だが、何としても、今は逃げなければならない。
この機体を、彼女以外の、他の誰にも渡すわけには行かないのだ。
試作機になく、トランスヴォランスにはある性能――特殊金属により構成された機体を、この世界における同位体に変質するためのフェアエンデルグ・システムを、奪われるわけにはいかない。
気軽に「卒業研究」とつけられたロボットの基本情報を見て、陽翔は空を仰ぎたくなった。何ていうものを作ってくれたのだ。恐らく彼女も、遅ればせながら気づいて、ほぼ完成間際の機体で飛び出したのだろうということはわかる。
彼女の世界では、これまでごく一部の特殊階層の人間しか、こちらに渡ることができなかった。ステラ・シリーズはその能力の一部を写し取ったものだ。だから、試作機も渡ることはできる。だが、より高位の存在でなければこちらの世界に干渉できない。ステラの能力のすべてを写し取ったと言っても過言ではないのが、ステラ・トランスヴォランスだった。
陽翔に焼き付けられたものは、操縦方法と基本情報、そして、強い警戒感だった。この機体を奪おうとする者は、全て敵だと精神に訴えかけてくる感覚。もうそれは洗脳と言ってよかった。
こんなものを、ステラ自身が打ち込んだとは思えない。おそらくは、彼女により近しい……。
短い、光の刃が出現する。
ステラ・イネッランスの手に握られた高周波レーザーナイフは、ただの護身用であっても穴あき包丁でトマトを切るように、滑らかにすべてを切り裂く。

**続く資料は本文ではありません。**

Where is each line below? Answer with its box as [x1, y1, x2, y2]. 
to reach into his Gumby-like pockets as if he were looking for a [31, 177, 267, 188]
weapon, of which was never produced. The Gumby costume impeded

誰が載っているのかは知らないが、相手も相当ステラ・シリーズを熟知していると思われた。
しかし、こちらのほうが高性能である。
陽翔はレーザーブレードを抜き、相手に合わせてナイフの柄を切り裂いた。あっさりとナイフは効果を失い、イネッランスの手から離れる。

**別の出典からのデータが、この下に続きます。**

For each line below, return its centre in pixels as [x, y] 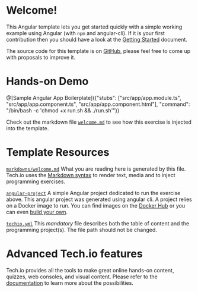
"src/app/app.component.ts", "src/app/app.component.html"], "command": [98, 104]
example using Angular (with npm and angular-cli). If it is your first [85, 33]
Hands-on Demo [47, 81]
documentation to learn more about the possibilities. [70, 282]
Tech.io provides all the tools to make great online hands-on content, [90, 270]
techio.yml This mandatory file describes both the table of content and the [98, 223]
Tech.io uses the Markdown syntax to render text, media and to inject [91, 175]
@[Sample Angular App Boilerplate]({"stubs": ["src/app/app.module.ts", [94, 98]

真下にはいつもお世話になっているスーパーがあるが、問題ない。
見えていても、存在が異なる世界である。
イネッランスの手から離れた途端、レーザーナイフの部品はすべて消え失せた。ステラ・システムと名付けられた空間直結システムは、機体を中心にしてのみ作動する。離れてしまえば効果はなくなる。よって、あちらの世界のどこかに歪みが生まれ、そこへ帰結するのだ。ひょっとしたらあちらのスーパーが壊れているかもしれないが、そこまでは責任が持てない。
そもそも、売られた喧嘩なのである。
ステラ・トランスヴォランスは滑らかに刃を翻した。そして、右腕を付け根から落とす。ここでなら関節部なので、爆発は起こらない。
二機が対峙する。
ステラの肩が細かく震えている。
片腕を失ったイネッランスは、名残惜しげにこちらをしばし見つめていた。
連絡手段がなかったのだろうか。何か伝えたいことでもあったのか。
彼女もまた、ずっと、イネッランスを見つめたまま、消えるまで見つめ返していた。
やがて、試作機が異界へと渡るまで。
「……大丈夫か?」
声を掛けると、ふわりと体から力が抜けた。
完全に意識を飛ばした肢体を両手で受け止め、陽翔は溜息をつく。
――この機体……どうすりゃいいんだよ……。
答えを返す人間は、誰もいなかった。
柏木陽翔、十九歳。
彼の戦いは、今まさに始まったばかりである。